Work to be completed:
Output the lines of the listing below exactly, starting at the line containing "For each line" and stopping after the last line, with any pictures dropped.

Source material:
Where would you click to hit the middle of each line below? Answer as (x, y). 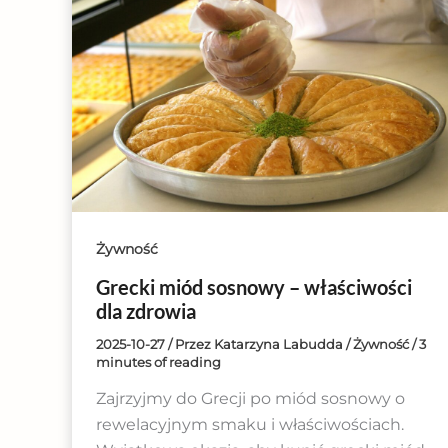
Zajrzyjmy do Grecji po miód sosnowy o (250, 399)
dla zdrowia (146, 310)
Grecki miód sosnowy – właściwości (254, 286)
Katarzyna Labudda (280, 343)
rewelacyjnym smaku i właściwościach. (250, 425)
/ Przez (191, 343)
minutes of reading (158, 361)
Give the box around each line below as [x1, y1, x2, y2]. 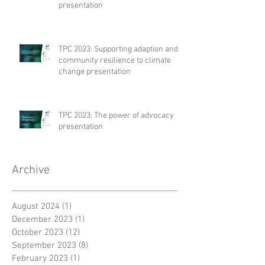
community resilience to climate [59, 55, 171, 66]
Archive [12, 163, 50, 177]
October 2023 [12, 227, 63, 238]
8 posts [88, 240, 116, 251]
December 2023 [12, 214, 73, 225]
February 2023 [12, 253, 68, 264]
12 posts [80, 227, 112, 238]
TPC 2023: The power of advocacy [59, 110, 174, 121]
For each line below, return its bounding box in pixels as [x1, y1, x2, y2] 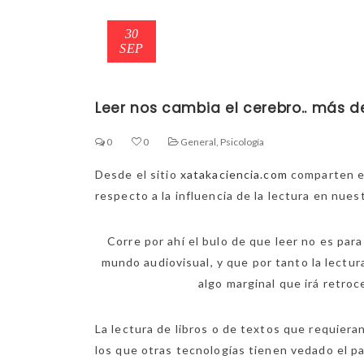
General [180, 136, 217, 148]
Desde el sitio [95, 167, 180, 181]
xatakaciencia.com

Written response:
For each line below, return its bounding box in pixels as [x1, y1, x2, y2] 
General [180, 136, 217, 148]
Desde el sitio [95, 167, 180, 181]
xatakaciencia.com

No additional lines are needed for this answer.